**Task prompt:** Output exactly the lines that run from the start of the records to the line with "What you’ll need (58, 1234)", counting both ends, and skip the pictures.

**Provided data:**
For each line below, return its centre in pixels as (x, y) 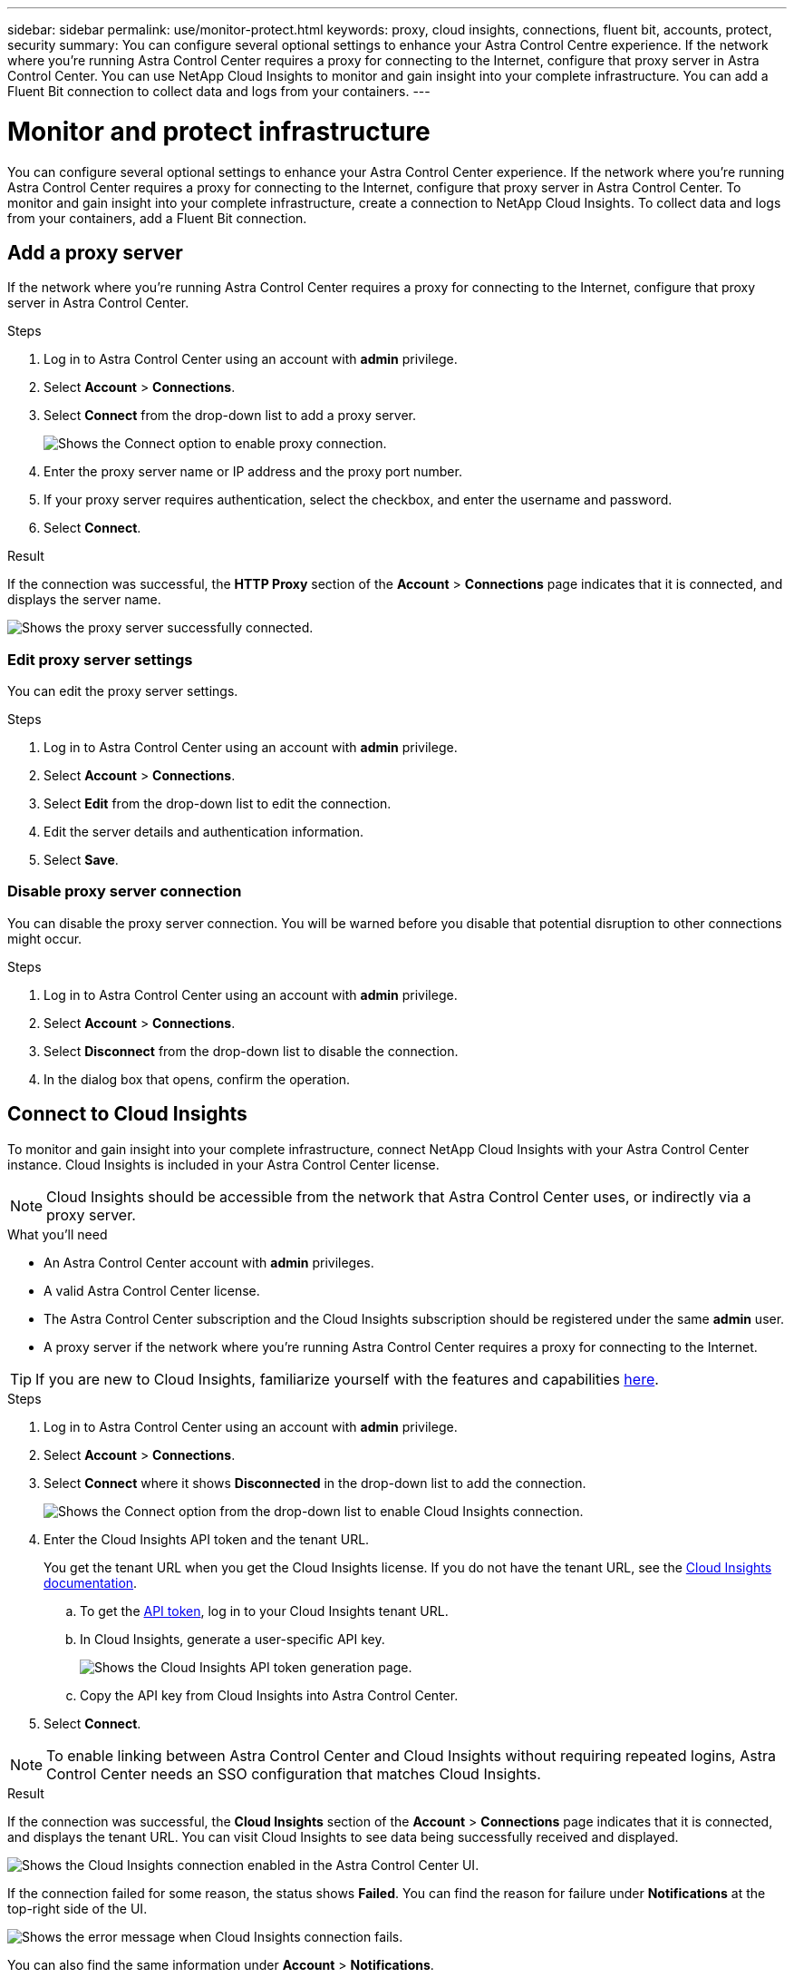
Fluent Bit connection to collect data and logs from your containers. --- (219, 91)
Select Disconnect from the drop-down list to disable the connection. (251, 1051)
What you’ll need (58, 1234)
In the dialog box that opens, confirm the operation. (197, 1079)
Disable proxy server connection (125, 891)
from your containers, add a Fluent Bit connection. (157, 218)
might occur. (45, 938)
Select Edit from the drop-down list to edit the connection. (218, 804)
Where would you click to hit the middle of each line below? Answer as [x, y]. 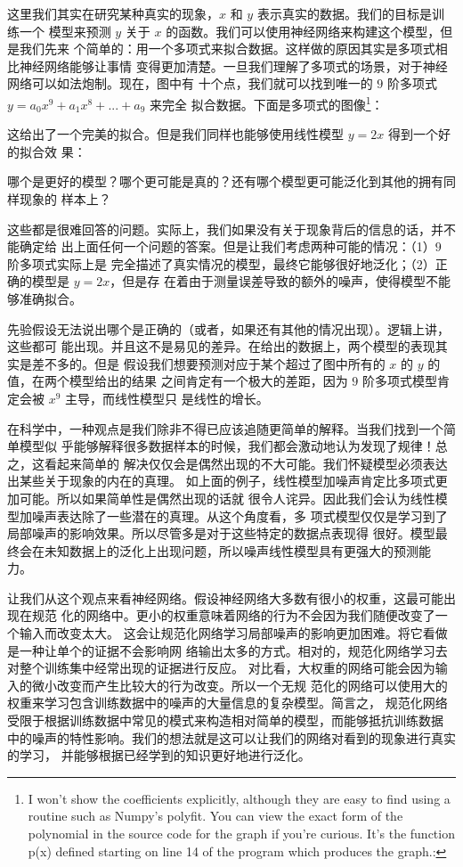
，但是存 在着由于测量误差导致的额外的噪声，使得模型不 [274, 281]
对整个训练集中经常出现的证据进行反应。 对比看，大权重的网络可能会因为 [221, 668]
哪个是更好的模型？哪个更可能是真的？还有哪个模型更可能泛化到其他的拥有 [225, 181]
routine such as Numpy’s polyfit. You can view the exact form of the [215, 816]
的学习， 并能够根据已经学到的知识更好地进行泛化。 [159, 755]
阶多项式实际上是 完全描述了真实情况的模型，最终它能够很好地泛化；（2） [221, 263]
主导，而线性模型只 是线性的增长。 [167, 398]
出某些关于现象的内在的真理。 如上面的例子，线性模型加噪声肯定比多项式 [221, 481]
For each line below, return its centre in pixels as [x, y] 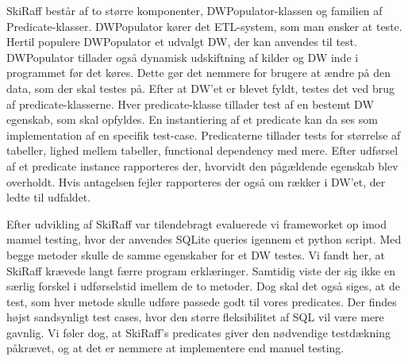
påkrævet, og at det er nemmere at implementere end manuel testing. [175, 348]
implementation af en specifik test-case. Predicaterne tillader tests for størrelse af [204, 134]
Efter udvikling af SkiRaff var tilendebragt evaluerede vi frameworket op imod [196, 223]
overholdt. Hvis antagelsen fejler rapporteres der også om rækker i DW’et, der [196, 181]
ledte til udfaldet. [49, 197]
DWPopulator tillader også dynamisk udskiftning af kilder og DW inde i [183, 57]
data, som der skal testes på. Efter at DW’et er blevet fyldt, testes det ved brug [201, 88]
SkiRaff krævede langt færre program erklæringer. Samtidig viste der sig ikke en [201, 270]
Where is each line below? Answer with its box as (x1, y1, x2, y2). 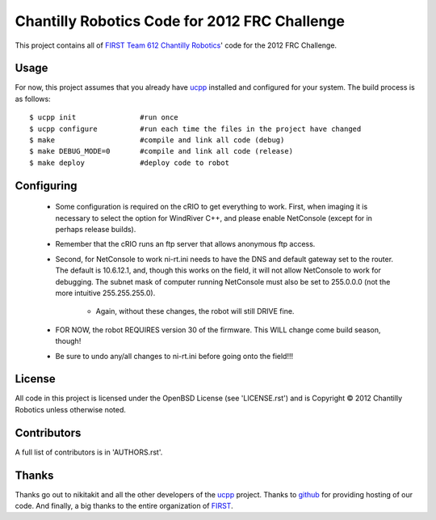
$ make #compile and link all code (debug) (29, 136, 285, 145)
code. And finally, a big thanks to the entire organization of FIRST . (15, 501, 233, 510)
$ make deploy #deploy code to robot (29, 158, 230, 167)
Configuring (15, 179, 78, 192)
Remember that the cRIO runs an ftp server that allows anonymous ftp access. (55, 239, 316, 249)
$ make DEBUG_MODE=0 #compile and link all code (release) (29, 146, 294, 156)
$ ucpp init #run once (29, 113, 179, 122)
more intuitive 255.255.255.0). (55, 288, 156, 298)
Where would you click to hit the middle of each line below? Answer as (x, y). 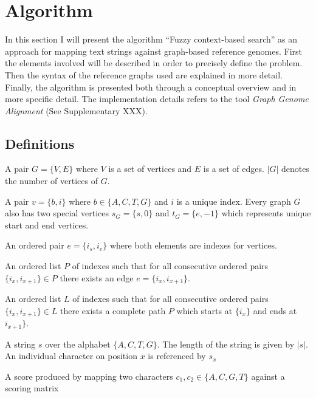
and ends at (275, 310)
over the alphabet (78, 344)
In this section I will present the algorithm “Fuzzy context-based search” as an (151, 39)
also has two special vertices (57, 213)
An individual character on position (71, 356)
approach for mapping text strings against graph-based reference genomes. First (153, 51)
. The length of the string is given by (226, 344)
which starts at (204, 310)
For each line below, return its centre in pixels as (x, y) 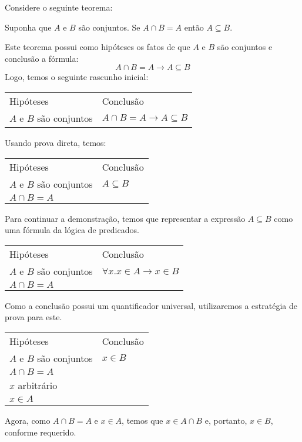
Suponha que (28, 27)
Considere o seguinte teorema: (59, 7)
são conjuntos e (245, 47)
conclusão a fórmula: (42, 58)
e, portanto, (226, 420)
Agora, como (28, 420)
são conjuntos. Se (109, 27)
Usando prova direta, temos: (56, 142)
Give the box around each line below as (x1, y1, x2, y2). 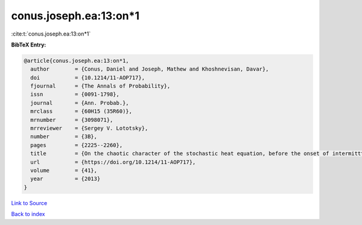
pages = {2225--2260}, (30, 142, 123, 148)
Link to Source (11, 199, 48, 206)
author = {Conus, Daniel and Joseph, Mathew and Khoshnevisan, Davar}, (30, 66, 269, 72)
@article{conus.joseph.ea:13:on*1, (24, 57, 129, 64)
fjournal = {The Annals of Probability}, (30, 83, 171, 90)
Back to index (11, 211, 45, 218)
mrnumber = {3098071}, (30, 116, 113, 123)
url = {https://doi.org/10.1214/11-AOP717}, (30, 159, 196, 165)

**Solution for this problem:**
For each line below, return its centre in pixels as (x, y) 
Fluent Bit connection to collect data and logs from your containers. --- (219, 91)
Select Disconnect from the drop-down list to disable the connection. (251, 1051)
What you’ll need (58, 1234)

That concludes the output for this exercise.